At the beginning of World War I, Wheeler was commissioned into the Royal Artillery (Territorial Force), at first remaining in London as an instructor in the University of London Officers' Training Corps. Then he was posted to several battery commands in Scotland and England until 1917. The last part of the war he fought in France, Passchendaele, the Western Front, near Bapaume, and finally marched into Germany, commanding 'A' Battery of 76th Brigade, RFA. He was awarded the Military Cross for his war service. During July 1919 he returned from the Rhineland to London and to civilian life.

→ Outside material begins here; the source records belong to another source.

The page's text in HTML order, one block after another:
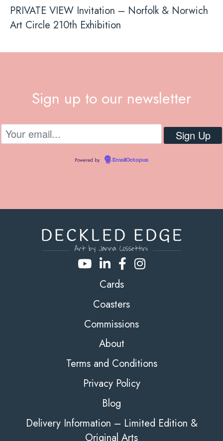
PRIVATE VIEW Invitation – Norfolk & Norwich
Art Circle 210th Exhibition
Sign up to our newsletter
Powered by EmailOctopus
Cards
Coasters
Commissions
About
Terms and Conditions
Privacy Policy
Blog
Delivery Information – Limited Edition &
Original Arts
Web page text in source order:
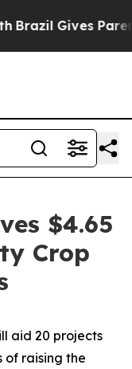
Brazil Gives
$4.65
Crop
aid 20 projects
of raising the
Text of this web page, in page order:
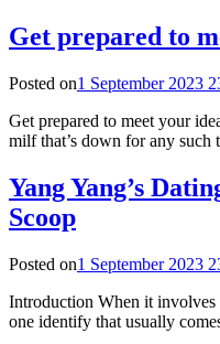
Get prepared to
Posted on1 September 2023
Get prepared to meet your
milf that’s down for any
Yang Yang’s
Scoop
Posted on1 September 2023
Introduction When it involves
one identify that usually
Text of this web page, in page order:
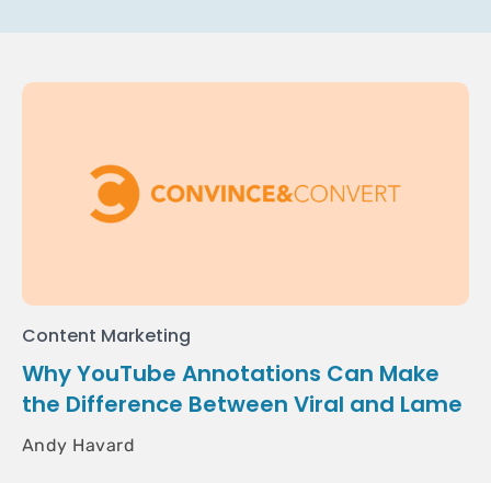
Content Marketing
Why YouTube Annotations Can Make
the Difference Between Viral and Lame
Andy Havard
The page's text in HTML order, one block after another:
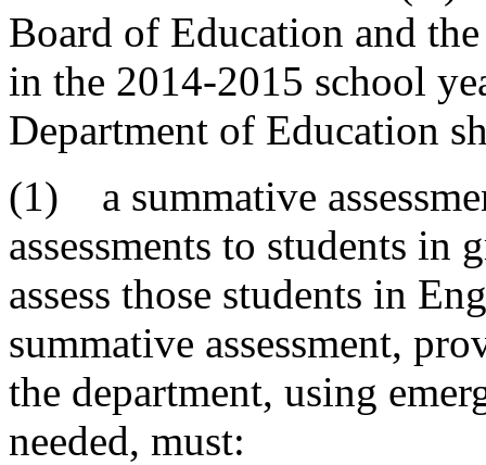
Board of Education and
in the 2014-2015 school
Department of Education
(1) a summative
assessments to students in
assess those students in
summative assessment,
the department, using
needed, must:

Wheeler returned to the Royal Commission on Historical Monuments in 1919, but took up a new position as Keeper of Archaeology at the National Museum of Wales in August 1920. He also became a lecturer in archaeology at the University College of South Wales and Monmouthshire in Cardiff. He was Director of the National Museum of Wales from 1924 to 1926. With his wife Tessa - an accomplished field archeologist in her own right - they excavated Welsh sites including Segontium, Gaer and Caerleon. He moved to London in 1926 to become Keeper of the London Museum, remaining in this position until 1944. During this period, the Wheelers performed many major excavations within Britain, including that of the Roman villa at Lydney Park, Roman Verulamium (modern-day St Albans), and the late Iron Age hill-fort of Maiden Castle, Dorset. They worked together on establishing an Archaeological Institute in London, which was founded in 1934.
The excavation methods they used, for example the grid system (later developed further by Kathleen Kenyon and known as the Wheeler-Kenyon method), were significant advances in archaeological method, although later superseded. They were influenced greatly by the work of the archaeologist Lieutenant General Augustus Pitt Rivers (1827–1900). The two constant themes in their attempts to improve archaeological excavation were, first, to maintain strict stratigraphic control while excavating (for this purpose, the baulks between trenches served to retain a record of the strata that had been dug through), and, second, to publish the excavation promptly and in a form that would tell the story of the site to the intelligent reader such as in articles in the Illustrated London News, where he employed the services of the noted artist Alan Sorrell. They also published their results quickly after the excavations concluded, and Mortimer proved adept at generating favourable publicity.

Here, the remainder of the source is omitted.